In a groundbreaking development that could reshape the landscape of additive manufacturing, researchers have successfully enhanced the electrical conductivity of acrylonitrile butadiene styrene (ABS) filaments by incorporating polypyrrole (PPy). This innovation, published in the journal *Materials Research* (translated as *Pesquisa em Materiais*), opens new avenues for energy-related applications in the construction and manufacturing sectors.
Rodrigo A. F. Silva, the lead author of the study, explains, “Our goal was to address the inherently low conductivity of ABS, a material widely used in 3D printing. By incorporating PPy, we aimed to create conductive filaments that could meet the demands of modern energy applications.”

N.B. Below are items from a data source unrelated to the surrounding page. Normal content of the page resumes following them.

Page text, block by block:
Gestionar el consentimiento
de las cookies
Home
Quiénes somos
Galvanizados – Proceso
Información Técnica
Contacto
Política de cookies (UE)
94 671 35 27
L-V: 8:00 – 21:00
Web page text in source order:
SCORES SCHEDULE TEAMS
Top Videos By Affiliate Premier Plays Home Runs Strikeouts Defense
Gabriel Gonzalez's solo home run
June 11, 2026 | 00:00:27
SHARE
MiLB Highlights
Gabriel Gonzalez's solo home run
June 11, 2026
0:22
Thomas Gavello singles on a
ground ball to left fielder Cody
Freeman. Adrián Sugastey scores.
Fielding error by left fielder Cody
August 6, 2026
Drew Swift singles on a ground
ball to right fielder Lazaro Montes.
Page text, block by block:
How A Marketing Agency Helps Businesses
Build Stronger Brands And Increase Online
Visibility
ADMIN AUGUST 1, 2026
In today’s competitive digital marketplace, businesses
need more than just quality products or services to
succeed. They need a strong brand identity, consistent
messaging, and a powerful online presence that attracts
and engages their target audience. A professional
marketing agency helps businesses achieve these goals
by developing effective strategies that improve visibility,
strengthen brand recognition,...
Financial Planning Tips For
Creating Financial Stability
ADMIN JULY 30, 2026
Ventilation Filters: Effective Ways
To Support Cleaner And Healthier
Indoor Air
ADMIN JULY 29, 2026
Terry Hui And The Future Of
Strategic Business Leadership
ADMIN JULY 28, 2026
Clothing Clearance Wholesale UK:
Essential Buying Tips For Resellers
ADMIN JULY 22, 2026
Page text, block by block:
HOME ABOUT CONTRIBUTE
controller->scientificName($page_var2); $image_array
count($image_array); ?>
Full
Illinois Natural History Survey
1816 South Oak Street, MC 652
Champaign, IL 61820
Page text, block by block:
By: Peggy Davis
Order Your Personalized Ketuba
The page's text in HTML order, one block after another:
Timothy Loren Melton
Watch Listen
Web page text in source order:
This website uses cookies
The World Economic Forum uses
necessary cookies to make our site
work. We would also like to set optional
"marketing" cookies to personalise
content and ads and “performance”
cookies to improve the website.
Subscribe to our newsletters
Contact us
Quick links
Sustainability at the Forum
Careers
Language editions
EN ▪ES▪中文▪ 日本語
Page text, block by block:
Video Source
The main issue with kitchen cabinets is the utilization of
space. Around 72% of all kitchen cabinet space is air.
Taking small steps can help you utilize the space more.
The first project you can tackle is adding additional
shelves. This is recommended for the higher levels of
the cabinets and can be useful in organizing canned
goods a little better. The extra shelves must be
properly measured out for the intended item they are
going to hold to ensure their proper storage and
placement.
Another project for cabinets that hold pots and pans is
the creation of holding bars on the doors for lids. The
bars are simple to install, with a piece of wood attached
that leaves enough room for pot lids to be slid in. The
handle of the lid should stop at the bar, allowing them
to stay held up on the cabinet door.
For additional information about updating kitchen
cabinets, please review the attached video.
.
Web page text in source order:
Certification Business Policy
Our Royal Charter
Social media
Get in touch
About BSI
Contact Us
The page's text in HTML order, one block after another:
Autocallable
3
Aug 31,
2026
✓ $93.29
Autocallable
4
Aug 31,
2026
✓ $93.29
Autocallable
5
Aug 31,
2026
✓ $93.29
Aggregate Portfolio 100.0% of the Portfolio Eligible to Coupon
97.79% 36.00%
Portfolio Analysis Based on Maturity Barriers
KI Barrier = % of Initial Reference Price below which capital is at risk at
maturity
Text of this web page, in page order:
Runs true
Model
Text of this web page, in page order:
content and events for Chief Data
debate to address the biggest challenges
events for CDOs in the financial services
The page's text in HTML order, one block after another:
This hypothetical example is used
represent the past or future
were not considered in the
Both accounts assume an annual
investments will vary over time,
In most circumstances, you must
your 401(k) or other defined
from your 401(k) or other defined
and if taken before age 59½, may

The research team, led by Silva, explored the modification of ABS filaments by incorporating PPy at concentrations ranging from 0 to 60 weight percent (wt.%). The resulting filaments were subjected to a comprehensive characterization process, including UV-Vis spectroscopy, Fourier-transform infrared spectroscopy (FTIR), scanning electron microscopy (SEM), thermogravimetric analysis (TGA), dynamic mechanical analysis (DMA), and electrochemical impedance spectroscopy (EIS).
One of the most significant findings was the substantial reduction in impedance—by two orders of magnitude—when the PPy content reached 60 wt.%. However, the team encountered a limitation: continuous conductive pathways were not fully established at this concentration. To overcome this challenge, they applied an additional PPy coating to the filament surface, which resulted in a remarkable five-order reduction in impedance and significantly enhanced electrical performance.

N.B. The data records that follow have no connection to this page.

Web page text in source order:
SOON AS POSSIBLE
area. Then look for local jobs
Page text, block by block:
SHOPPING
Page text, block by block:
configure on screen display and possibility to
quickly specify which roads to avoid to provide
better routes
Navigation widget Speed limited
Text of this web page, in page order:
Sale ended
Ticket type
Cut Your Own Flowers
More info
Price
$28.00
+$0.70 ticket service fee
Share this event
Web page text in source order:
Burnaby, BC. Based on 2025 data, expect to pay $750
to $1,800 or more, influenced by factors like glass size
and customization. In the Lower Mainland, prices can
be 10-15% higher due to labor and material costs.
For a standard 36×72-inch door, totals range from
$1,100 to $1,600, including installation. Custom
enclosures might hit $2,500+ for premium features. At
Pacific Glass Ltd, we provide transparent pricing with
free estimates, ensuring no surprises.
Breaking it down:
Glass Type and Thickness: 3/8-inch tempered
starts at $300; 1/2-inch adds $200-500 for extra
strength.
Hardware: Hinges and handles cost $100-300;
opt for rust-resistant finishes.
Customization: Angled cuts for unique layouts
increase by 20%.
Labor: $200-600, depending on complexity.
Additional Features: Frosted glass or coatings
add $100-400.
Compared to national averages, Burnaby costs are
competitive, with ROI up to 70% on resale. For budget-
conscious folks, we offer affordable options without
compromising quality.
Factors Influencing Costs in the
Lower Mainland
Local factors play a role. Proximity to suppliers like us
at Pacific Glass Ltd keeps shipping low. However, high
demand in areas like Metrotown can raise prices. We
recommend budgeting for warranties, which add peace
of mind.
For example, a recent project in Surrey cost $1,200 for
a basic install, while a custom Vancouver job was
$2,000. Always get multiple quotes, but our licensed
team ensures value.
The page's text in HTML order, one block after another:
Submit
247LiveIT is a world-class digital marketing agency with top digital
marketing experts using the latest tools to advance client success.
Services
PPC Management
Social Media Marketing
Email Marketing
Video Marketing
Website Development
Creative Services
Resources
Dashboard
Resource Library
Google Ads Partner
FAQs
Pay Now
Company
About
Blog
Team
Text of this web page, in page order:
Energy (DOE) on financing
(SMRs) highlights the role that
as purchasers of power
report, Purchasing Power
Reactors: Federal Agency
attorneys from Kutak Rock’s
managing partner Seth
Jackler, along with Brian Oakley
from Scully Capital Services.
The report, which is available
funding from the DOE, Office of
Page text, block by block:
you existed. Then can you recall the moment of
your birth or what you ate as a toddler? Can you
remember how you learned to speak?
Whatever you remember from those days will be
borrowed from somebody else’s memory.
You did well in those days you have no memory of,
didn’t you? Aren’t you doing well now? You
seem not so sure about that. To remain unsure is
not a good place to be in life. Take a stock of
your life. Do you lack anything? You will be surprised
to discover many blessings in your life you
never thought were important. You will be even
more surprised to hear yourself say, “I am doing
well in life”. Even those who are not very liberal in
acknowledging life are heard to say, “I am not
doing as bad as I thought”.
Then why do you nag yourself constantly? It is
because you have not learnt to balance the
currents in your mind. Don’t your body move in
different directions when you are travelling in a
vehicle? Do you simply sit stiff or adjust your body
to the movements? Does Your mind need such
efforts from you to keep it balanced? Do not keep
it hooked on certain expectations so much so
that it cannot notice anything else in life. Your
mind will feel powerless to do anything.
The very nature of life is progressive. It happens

Silva notes, “The additional PPy coating was a game-changer. It not only improved conductivity but also addressed the mechanical and thermal properties of the filaments. This balance is crucial for applications in the energy sector, where materials must withstand various environmental and operational conditions.”
The study also revealed that the thermal stability of the filaments improved with increasing PPy content, as evidenced by TGA results. However, DMA indicated a reduction in mechanical strength, particularly between 75 °C and 100 °C. This trade-off highlights the need for careful material selection and optimization in future applications.
The implications of this research are far-reaching. Conductive filaments with enhanced electrical properties can revolutionize the design and manufacturing of energy-related components, such as sensors, actuators, and energy storage devices. As the demand for sustainable and efficient energy solutions grows, the development of advanced materials like PPy-coated ABS filaments will play a pivotal role in shaping the future of the energy sector.
Silva concludes, “Our work demonstrates the potential of PPy-coated ABS filaments for energy-related additive manufacturing applications. By balancing conductivity with acceptable thermal and mechanical properties, we have taken a significant step towards enabling the next generation of energy technologies.”
As the construction and manufacturing industries continue to evolve, the integration of conductive filaments into additive manufacturing processes could unlock new possibilities for innovation and efficiency. This research not only advances our understanding of material science but also paves the way for groundbreaking applications in the energy sector.